Imagining the graph of the equation that is given to us with this information assuming that $ax>|1|$ , there will be two lines coming down that will make sharp turns at $x=-1 and x=-1/a.$ In between $x=-1 and x=-1/a$ it will decrease at a rate of $a-1$ (since the two lines will be 'fighting' each other, the ax going down and the x going up). So the total decrease from the point x=-1 to the point x=-1/a will be equal to the distance between the points $(1-1/a)$ times the steepness of the slope between the points $(a-1)$ . At the point x=-1 we can figure out the height of the graph in terms of a.

$f(x) = |x+1| + |ax+1|$

$f(x) = |-1+1| + |a*-1+1|$

$f(x) = |-a+1|$

Now, we know that the minimum is equal to this height minus the change between the point x=-1 and x=-1/a, which I figured out in the last paragraph. We can now write our final equation to find the minimum based on a (when a is not between -1 and 1)! EXCITING!

$|-a+1| - (a-1)(1-1/a)$

Let's set that equal to 1.5, our goal, and solve.
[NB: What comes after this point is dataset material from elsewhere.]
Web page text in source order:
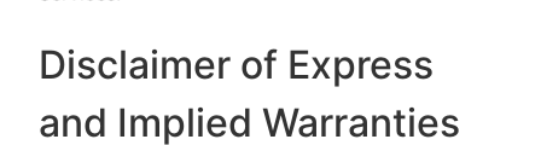
Disclaimer of Express
and Implied Warranties

$|-a+1| - (a-1)(1-1/a)=1.5$

$|-a+1| - (a-2+1/a)=1.5$

$|-a+1| -a + 2 - 1/a=1.5$

$|-a+1| -a + .5 - 1/a=0$

Now we'll split it into the 2 cases...

$Case 1. -a+1=-a + .5 - 1/a$

$.5= - 1/a$

$a = -2$

$Case 2. a-1=-a + .5 - 1/a$

$0=-2a+1.5-1/a$

$0=-2a^2+1.5a-1$

The quadratic formula gives us imaginary solutions for Case 2, but for Case 1 we get a nice, non-imaginary answer of -2! Add that to our previous answer of -.5 and, at last, the solution-> -2.5!

I tried to make this solution easy to follow, did I do a good job? Pretty much the first time I used latex, too. It wasn't as hard as I thought. The solution might not be "BRILLIANT!" but, hey, I solved it, right?